Read the transcript — Capture it first if not already in the workspace:

clotho_capture(file_path: "transcript.md", entity_type: "transcript", title: "Sprint Planning")

Identify speech acts — Read through the content and identify each speech act.

Create entities — For each identified item:

clotho_create_entity(entity_type: "decision", title: "Go with microservice approach")
clotho_create_entity(entity_type: "risk", title: "Database migration complexity")
clotho_create_entity(entity_type: "task", title: "Write migration RFC")

Create relations — Link extracted entities back to the transcript. Use batch tool for efficiency:

clotho_batch_create_relations(relations: [
  {"source_id": "<decision_id>", "relation_type": "extracted_from", "target_id": "<transcript_id>"},
  {"source_id": "<task_id>", "relation_type": "extracted_from", "target_id": "<transcript_id>"},
  {"source_id": "<task_id>", "relation_type": "belongs_to", "target_id": "<program_id>"}
])

Link people — Create Person entities and MENTIONS relations:

clotho_create_entity(entity_type: "person", title: "Alice")
clotho_batch_create_relations(relations: [
  {"source_id": "<transcript_id>", "relation_type": "mentions", "target_id": "<person_id>"}
])

Mark processed — After extraction is complete:

clotho_mark_processed(entity_id: "<transcript_id>", process_name: "extraction")

Ontology Filtering

Before extracting, load the ontology for the relevant program(s):

clotho_get_ontology(entity_id: "<program_id>")

The ontology tells you what to look for AND what to ignore:

Keywords — topics this program cares about.
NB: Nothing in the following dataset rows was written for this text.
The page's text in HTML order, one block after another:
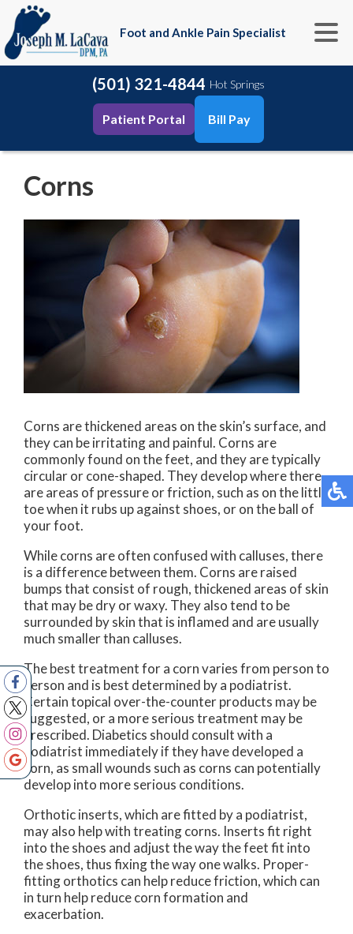
Foot and Ankle Pain Specialist
(501) 321-4844 Hot Springs
Patient Portal Bill Pay
Corns
Corns are thickened areas on the skin’s surface, and
they can be irritating and painful. Corns are
commonly found on the feet, and they are typically
circular or cone-shaped. They develop where there
are areas of pressure or friction, such as on the little
toe when it rubs up against shoes, or on the ball of
your foot.
While corns are often confused with calluses, there
is a difference between them. Corns are raised
bumps that consist of rough, thickened areas of skin
that may be dry or waxy. They also tend to be
surrounded by skin that is inflamed and are usually
much smaller than calluses.
The best treatment for a corn varies from person to
person and is best determined by a podiatrist.
Certain topical over-the-counter products may be
suggested, or a more serious treatment may be
prescribed. Diabetics should consult with a
podiatrist immediately if they have developed a
corn, as small wounds such as corns can potentially
develop into more serious conditions.
Orthotic inserts, which are fitted by a podiatrist,
may also help with treating corns. Inserts fit right
into the shoes and adjust the way the feet fit into
the shoes, thus fixing the way one walks. Proper-
fitting orthotics can help reduce friction, which can
in turn help reduce corn formation and
exacerbation.
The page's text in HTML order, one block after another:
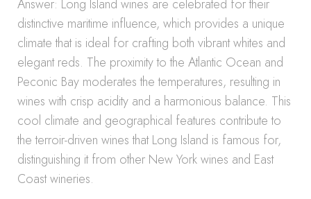
Answer: Long Island wines are celebrated for their
distinctive maritime influence, which provides a unique
climate that is ideal for crafting both vibrant whites and
elegant reds. The proximity to the Atlantic Ocean and
Peconic Bay moderates the temperatures, resulting in
wines with crisp acidity and a harmonious balance. This
cool climate and geographical features contribute to
the terroir-driven wines that Long Island is famous for,
distinguishing it from other New York wines and East
Coast wineries.
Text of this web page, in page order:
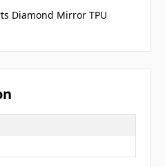
Diamond Mirror TPU
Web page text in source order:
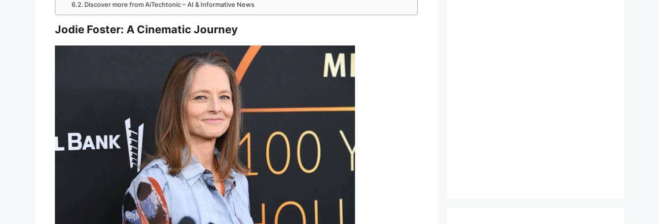
Discover more from AiTechtonic – AI & Informative News
Jodie Foster: A Cinematic Journey
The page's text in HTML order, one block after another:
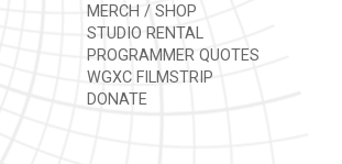
MERCH / SHOP
STUDIO RENTAL
PROGRAMMER QUOTES
WGXC FILMSTRIP
DONATE
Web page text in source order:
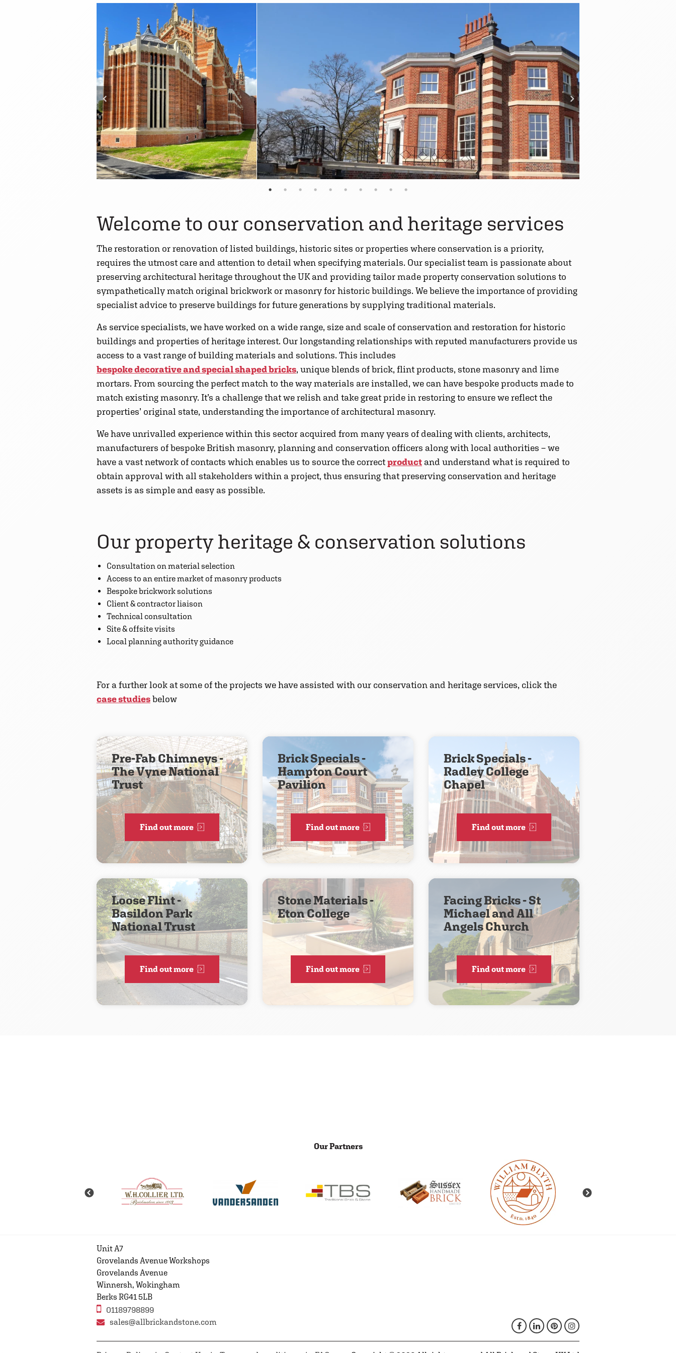
Welcome to our conservation and heritage services
The restoration or renovation of listed buildings, historic sites or properties where conservation is a priority,
requires the utmost care and attention to detail when specifying materials. Our specialist team is passionate about
preserving architectural heritage throughout the UK and providing tailor made property conservation solutions to
sympathetically match original brickwork or masonry for historic buildings. We believe the importance of providing
specialist advice to preserve buildings for future generations by supplying traditional materials.
As service specialists, we have worked on a wide range, size and scale of conservation and restoration for historic
buildings and properties of heritage interest. Our longstanding relationships with reputed manufacturers provide us
access to a vast range of building materials and solutions. This includes
bespoke decorative and special shaped bricks, unique blends of brick, flint products, stone masonry and lime
mortars. From sourcing the perfect match to the way materials are installed, we can have bespoke products made to
match existing masonry. It’s a challenge that we relish and take great pride in restoring to ensure we reflect the
properties’ original state, understanding the importance of architectural masonry.
We have unrivalled experience within this sector acquired from many years of dealing with clients, architects,
manufacturers of bespoke British masonry, planning and conservation officers along with local authorities – we
have a vast network of contacts which enables us to source the correctproductand understand what is required to
obtain approval with all stakeholders within a project, thus ensuring that preserving conservation and heritage
assets is as simple and easy as possible.
Our property heritage & conservation solutions
Consultation on material selection
Access to an entire market of masonry products
Bespoke brickwork solutions
Client & contractor liaison
Technical consultation
Site & offsite visits
Local planning authority guidance
For a further look at some of the projects we have assisted with our conservation and heritage services, click the
case studiesbelow
Pre-Fab Chimneys -
The Vyne National
Trust
Find out more
Brick Specials -
Hampton Court
Pavilion
Find out more
Brick Specials -
Radley College
Chapel
Find out more
Loose Flint -
Basildon Park
National Trust
Find out more
Stone Materials -
Eton College
Find out more
Facing Bricks - St
Michael and All
Angels Church
Find out more
Our Partners
Unit A7
Grovelands Avenue Workshops
Grovelands Avenue
Winnersh, Wokingham
Berks RG41 5LB
01189798899
sales@allbrickandstone.com
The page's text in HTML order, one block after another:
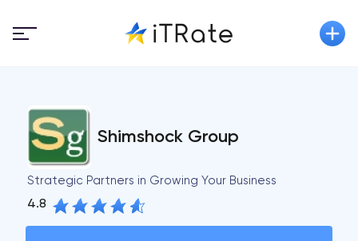
Shimshock Group
Strategic Partners in Growing Your Business
4.8
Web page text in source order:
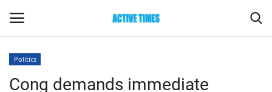
Politics
Cong demands immediate
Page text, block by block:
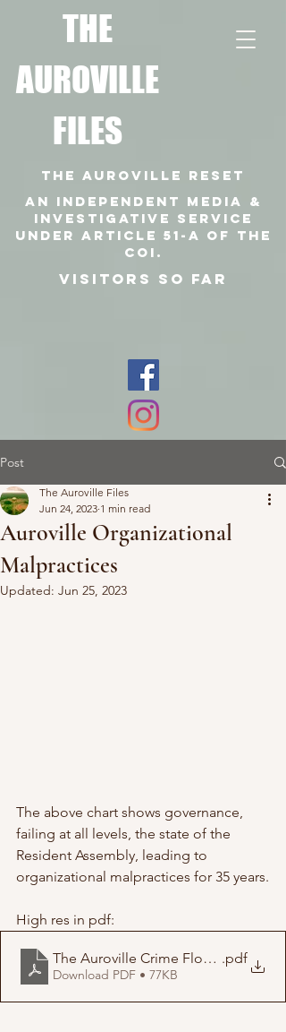
THE
AUROVILLE
FILES
THE AUROVILLE RESET
VISITORS SO FAR
An independent media &
investigative SERVICE
under article 51-a of the
coi.
Post
Auroville Organizational
Malpractices
The Auroville Files
Jun 24, 2023 1 min read
Updated: Jun 25, 2023
The above chart shows governance,
failing at all levels, the state of the
Resident Assembly, leading to
organizational malpractices for 35 years.
High res in pdf:
The Auroville Crime FlowChart
.pdf
Download PDF • 77KB
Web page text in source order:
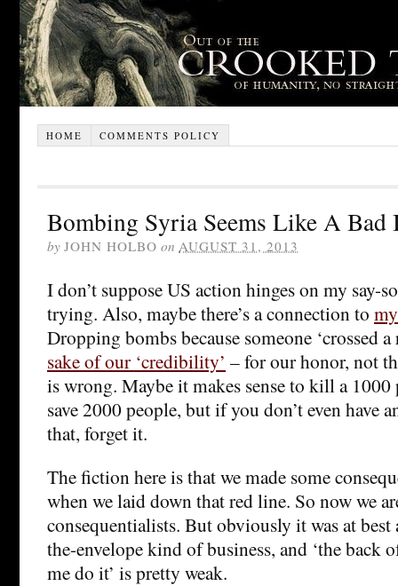
HOME COMMENTS POLICY
Bombing Syria Seems Like A Bad
by JOHN HOLBO on AUGUST 31, 2013
I don’t suppose US action hinges on my say-
trying. Also, maybe there’s a connection to
Dropping bombs because someone ‘crossed
sake of our ‘credibility’ – for our honor, not
is wrong. Maybe it makes sense to kill a
save 2000 people, but if you don’t even have
that, forget it.
The fiction here is that we made some
when we laid down that red line. So now we
consequentialists. But obviously it was at
the-envelope kind of business, and ‘the back
me do it’ is pretty weak.
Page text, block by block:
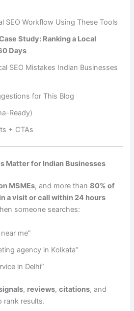
SEO Workflow Using These Tools
Study: Ranking a Local
Days
SEO Mistakes Indian Businesses
for This Blog
Ready)
+ CTAs
Matter for Indian Businesses
MSMEs, and more than80% of
a visit or call within 24 hours
someone searches:
me”
agency in Kolkata”
in Delhi”
, reviews,citations, and
rank results.
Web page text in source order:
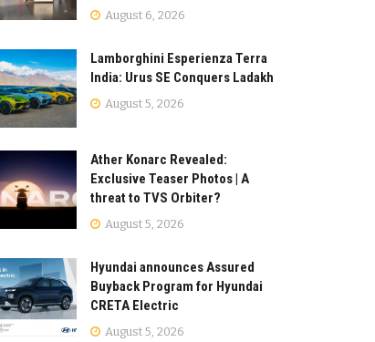
August 6, 2026
Lamborghini Esperienza Terra
India: Urus SE Conquers Ladakh
August 5, 2026
Ather Konarc Revealed:
Exclusive Teaser Photos | A
threat to TVS Orbiter?
August 5, 2026
Hyundai announces Assured
Buyback Program for Hyundai
CRETA Electric
August 5, 2026
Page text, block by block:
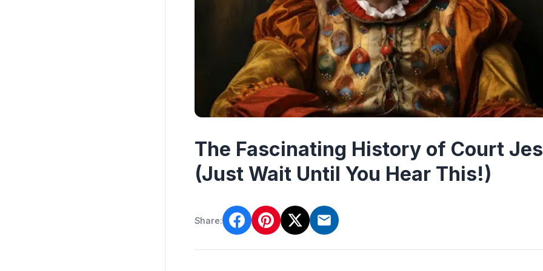
The Fascinating History of Court
(Just Wait Until You Hear This!)
Share:
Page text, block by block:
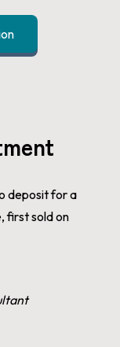
deposit for a
first sold on
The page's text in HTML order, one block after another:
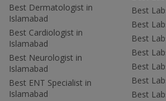
Best Dermatologist in
Islamabad
Best Cardiologist in
Islamabad
Best Neurologist in
Islamabad
Best ENT Specialist in
Islamabad
Best
Best
Best
Best
Best
Best
Best
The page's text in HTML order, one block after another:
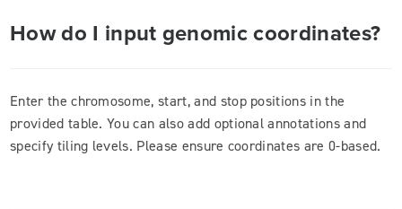
How do I input genomic coordinates?
Enter the chromosome, start, and stop positions in the
provided table. You can also add optional annotations and
specify tiling levels. Please ensure coordinates are 0-based.
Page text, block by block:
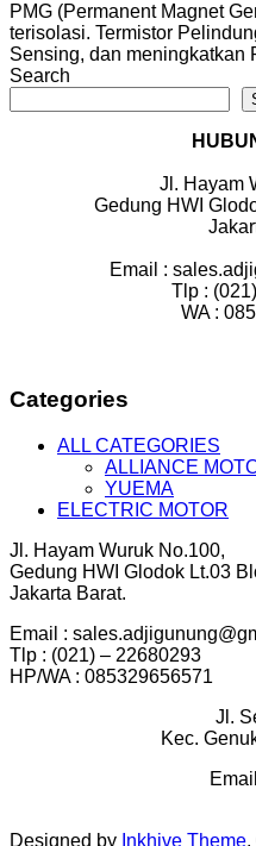
PMG (Permanent Magnet
terisolasi. Termistor
Sensing, dan meningkatkan
Search
Jl. Hayam
Gedung HWI
Email :
Tlp :
WA :
Categories
ALL CATEGORIES
ALLIANCE
YUEMA
ELECTRIC MOTOR
Jl. Hayam Wuruk No.100,
Gedung HWI Glodok Lt.03
Jakarta Barat.
Email :
Tlp : (021) – 22680293
HP/WA : 085329656571
Jl.
Kec.
Designed by Inkhive Theme.

Prioritize signals matching these.
Technical/social signals — specific signal types to watch for.
Ignore list — topics to skip. If a signal matches an ignore entry, do NOT create an entity for it. Report it as skipped in the summary.

If a signal doesn't match any program's keywords or signal types, flag it for the user rather than auto-creating:

"I found a potential risk about 'supply chain delays' but it doesn't match any program's ontology. Should I create it, or is it noise?"

To add ignore rules:

clotho_update_ontology(entity_id: "<program_id>", add_ignore: "office logistics, catering, parking")

Search Before Create

MANDATORY: Before creating any entity, search for existing matches:

clotho_search(query: "<abstract theme>")

If a match exists, add an extracted_from relation to the existing entity instead of creating a duplicate. See the debrief-processor agent for the full search-before-create protocol.

Important Principles

Human-in-the-loop: Present your extractions to the user for review before creating entities. Say what you found and ask for confirmation.
Confidence: Be explicit about certainty. "I'm confident this is a decision" vs "This might be a risk, but it could also be a concern without action."
Don't over-extract: Not every statement is a speech act. "Updates" (status reports) don't need entities — they're context.
Respect the ignore list: If the ontology says to ignore a topic, ignore it. Don't second-guess.
Do capture follow-ups: "Let's schedule a meeting about X" is an action item, not admin noise. Capture it.
Watch the wrap-up: The end of a meeting is often the richest section for action items and next steps.
Preserve provenance: Always create EXTRACTED_FROM relations back to the source transcript.